[Records excerpted from a collection]
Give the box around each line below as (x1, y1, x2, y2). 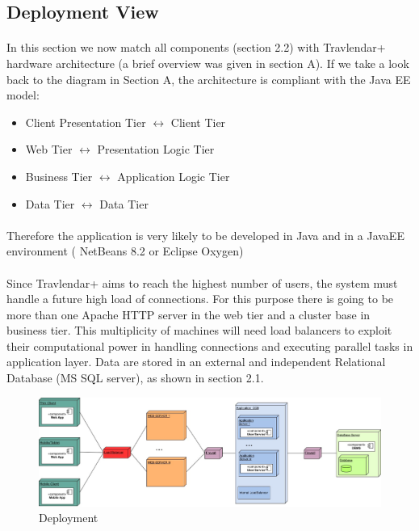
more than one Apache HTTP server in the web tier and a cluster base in (6, 306, 371, 322)
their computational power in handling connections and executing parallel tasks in (6, 337, 413, 354)
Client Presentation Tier (25, 113, 146, 130)
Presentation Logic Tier (97, 141, 215, 158)
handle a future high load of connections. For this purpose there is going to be (6, 290, 394, 307)
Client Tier (170, 113, 226, 130)
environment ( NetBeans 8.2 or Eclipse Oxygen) (6, 242, 244, 259)
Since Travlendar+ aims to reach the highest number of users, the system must (6, 274, 398, 291)
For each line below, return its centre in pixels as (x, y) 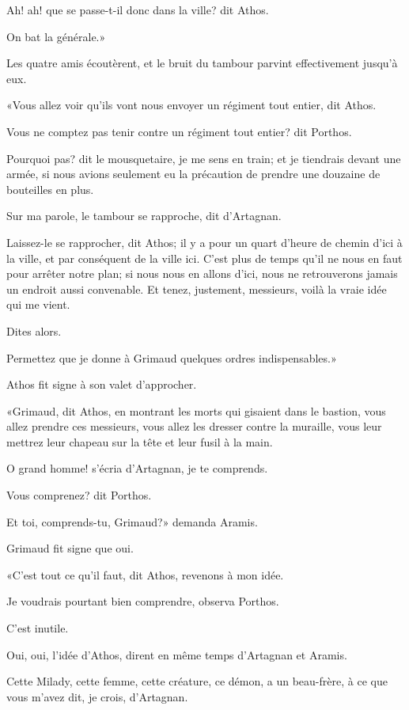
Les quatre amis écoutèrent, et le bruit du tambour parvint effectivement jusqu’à (202, 63)
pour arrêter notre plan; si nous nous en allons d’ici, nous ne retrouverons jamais (202, 273)
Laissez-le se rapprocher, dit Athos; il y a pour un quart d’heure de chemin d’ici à (204, 242)
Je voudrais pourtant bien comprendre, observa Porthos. (143, 601)
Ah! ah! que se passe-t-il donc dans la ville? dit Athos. (138, 9)
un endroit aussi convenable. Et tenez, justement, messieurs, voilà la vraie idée (197, 289)
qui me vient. (38, 304)
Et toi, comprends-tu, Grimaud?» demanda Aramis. (132, 521)
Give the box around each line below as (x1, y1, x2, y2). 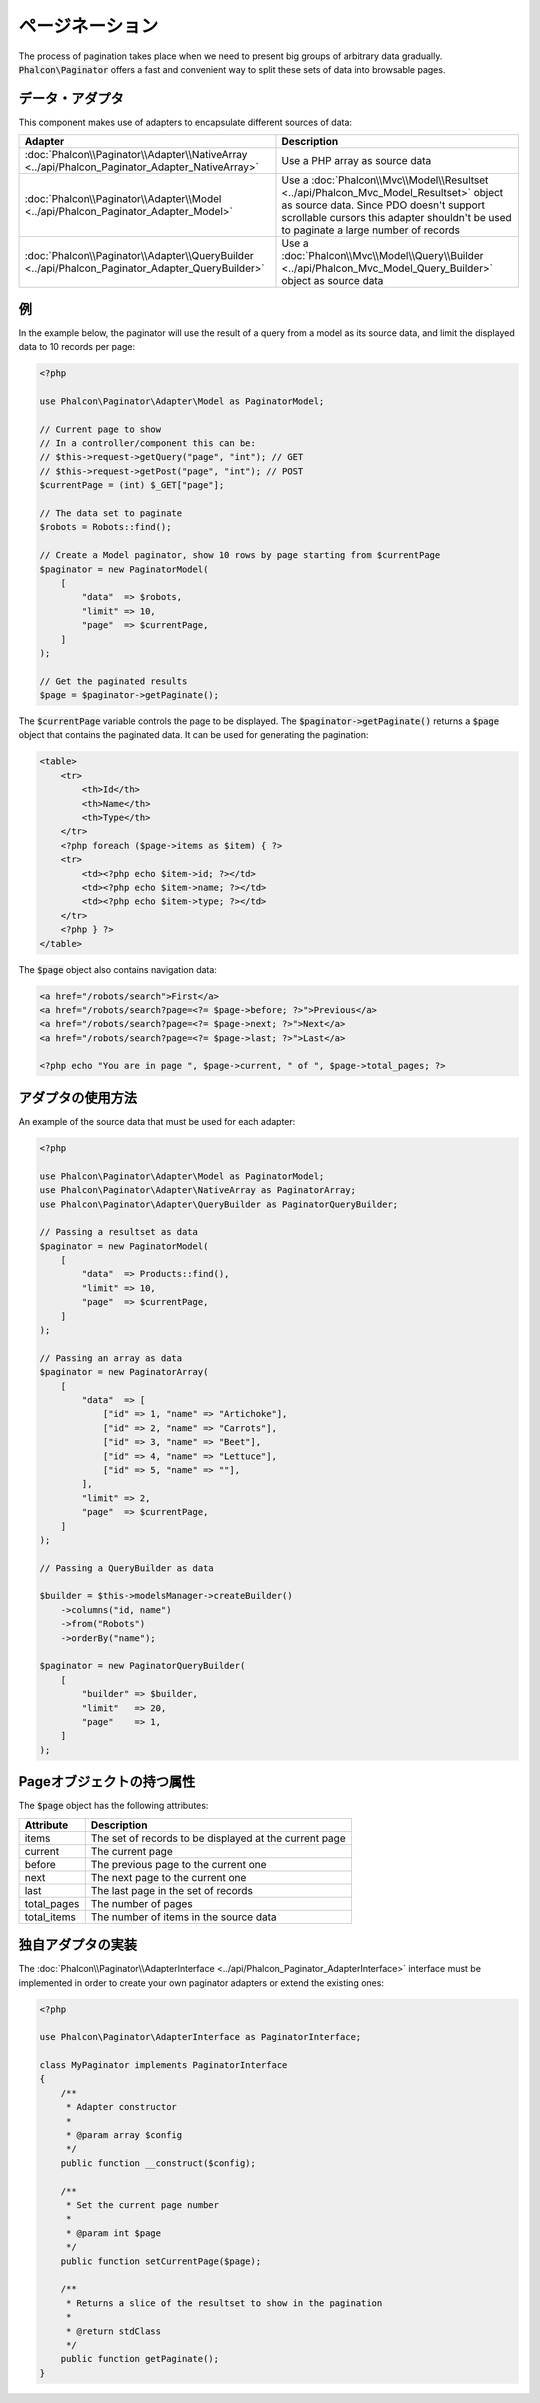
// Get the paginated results (39, 675, 188, 687)
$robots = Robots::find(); (39, 521, 172, 533)
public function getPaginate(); (60, 2353, 220, 2365)
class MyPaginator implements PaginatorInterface (39, 2060, 288, 2071)
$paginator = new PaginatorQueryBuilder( (39, 1660, 246, 1672)
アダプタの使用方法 (18, 1089, 137, 1106)
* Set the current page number (65, 2200, 220, 2210)
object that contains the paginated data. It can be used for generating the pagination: (18, 729, 369, 741)
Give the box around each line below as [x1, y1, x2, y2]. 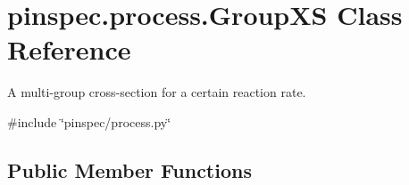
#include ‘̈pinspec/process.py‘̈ [7, 112, 171, 131]
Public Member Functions [7, 156, 252, 183]
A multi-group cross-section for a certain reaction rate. [7, 83, 306, 101]
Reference [7, 31, 131, 68]
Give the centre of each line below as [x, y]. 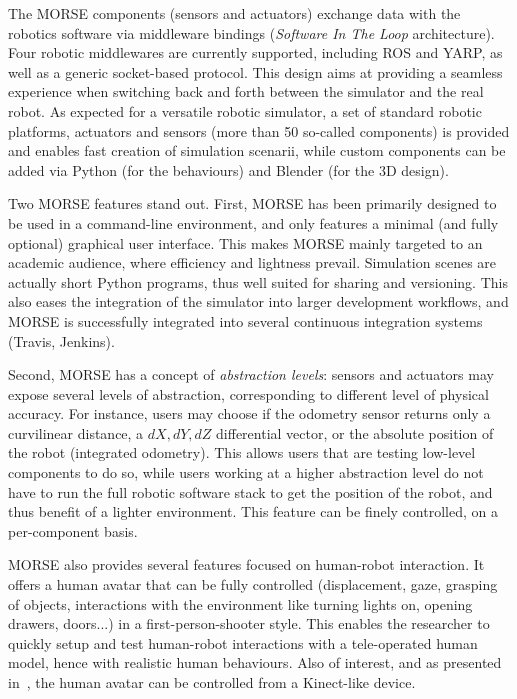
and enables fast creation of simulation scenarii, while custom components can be [257, 150]
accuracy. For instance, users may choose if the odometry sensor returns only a [249, 413]
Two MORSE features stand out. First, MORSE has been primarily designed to [252, 203]
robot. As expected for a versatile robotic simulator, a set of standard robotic [245, 110]
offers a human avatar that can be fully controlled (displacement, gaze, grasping [253, 584]
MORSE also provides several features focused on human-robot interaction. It [246, 564]
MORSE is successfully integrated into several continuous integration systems [245, 320]
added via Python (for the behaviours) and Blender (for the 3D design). [228, 169]

= WHAT YOU HAVE TO DO =
Examine the records above and give the number of lines in which the string "Client" appears, with no other words.

= REPLY TO THE EXERCISE =
2